• [WHAT THIS TASK INVOLVES]
Every entry below should be restated word for word, except for its images.
________
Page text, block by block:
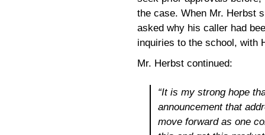
the case. When Mr. Herbst
asked why his caller had
inquiries to the school, with
Mr. Herbst continued:
“It is my strong hope
announcement that
move forward as one
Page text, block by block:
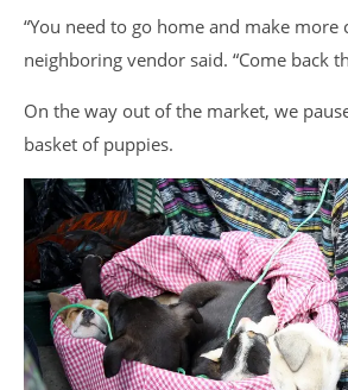
“You need to go home and make more
neighboring vendor said. “Come back
On the way out of the market, we
basket of puppies.
________
• [REPLY TO THE EXERCISE]
Page text, block by block:
the case. When Mr. Herbst
asked why his caller had
inquiries to the school, with
Mr. Herbst continued:
“It is my strong hope
announcement that
move forward as one
Page text, block by block:
“You need to go home and make more
neighboring vendor said. “Come back
On the way out of the market, we
basket of puppies.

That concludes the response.